Public sectors enterprises in the domains of Railways, Defence, Coal, Isro, Atomic Energy, Banks, Insurance, Oil, etc, are under the process of privatisation. The Railway Board issued an order that there will not be any recruitment in the Railways in future. All the labour laws are being tinkered in favour of private corporates. It will not be surprising if the government put the public sector employees and workers who protest against the policies of the government behind bars labelling them as anti-nationals or traitors.

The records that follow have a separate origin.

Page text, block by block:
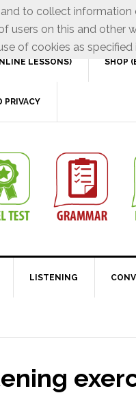
LESSONS) SHOP
PRIVACY
LISTENING
to collect
on this and other
of cookies as
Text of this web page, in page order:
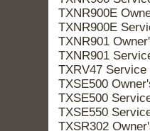
TXNR900E
TXNR900E
TXNR901
TXNR901
TXRV47
TXSE500
TXSE500
TXSE550
TXSR302
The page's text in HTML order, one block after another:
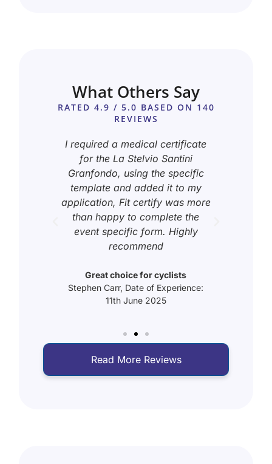
What Others Say
RATED 4.9 / 5.0 BASED ON 140
REVIEWS
I required a medical certificate
for the La Stelvio Santini
Granfondo, using the specific
template and added it to my
application, Fit certify was more
than happy to complete the
event specific form. Highly
recommend
Great choice for cyclists
Stephen Carr, Date of Experience:
11th June 2025
Read More Reviews

Modi said while addressing over 300 members of the US-India Business Council in October 2014 that “it’s not the government’s business to run a business”. He also said in the same meeting: “I am business-minded and so I know that no businessman is a donor, he’s not here for charity. A businessman has to make profits on his investment; he must get a return for his investment. I am in favour of that.” However, a businessman is a good donor at the time of elections. If we look at the Election Commission’s chart of donation to political parties by the top business houses, we will find the BJP at the top.
Corporate Freebies
In the combined five-and-a-half years of the Modi-led Bharatiya Janata Party (BJP) rule since 2014, Rs 5.76 lakh crore worth of corporate freebies had been announced. The ostensible reason behind these moves is that Corporate India needs help in these difficult times and helping them will serve the national interest. Such help in the form of tax concessions would boost their activities, give them a better opportunity to expand, and thus help employment, goes the argument. However, nothing of the sort has happened.

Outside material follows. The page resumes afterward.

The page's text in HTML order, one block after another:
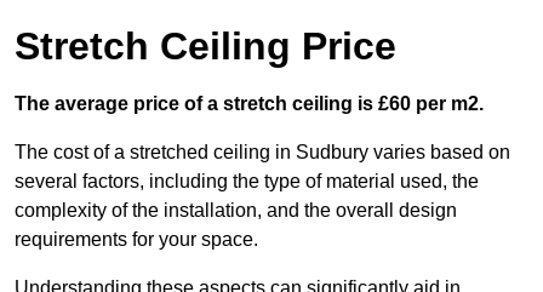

Massive concessions were given to corporate houses over the past few years – yet the country has steadily slid from slowdown to acute crisis today. The lesson is clear: spend money on the people, not on corporates, and it will automatically provide a stimulus to the whole economy. If you do not do that, you are fattening the coffers of the super rich.
The changing narrative on patriotism and national interest for political advantage is also in itself a challenge to our democracy.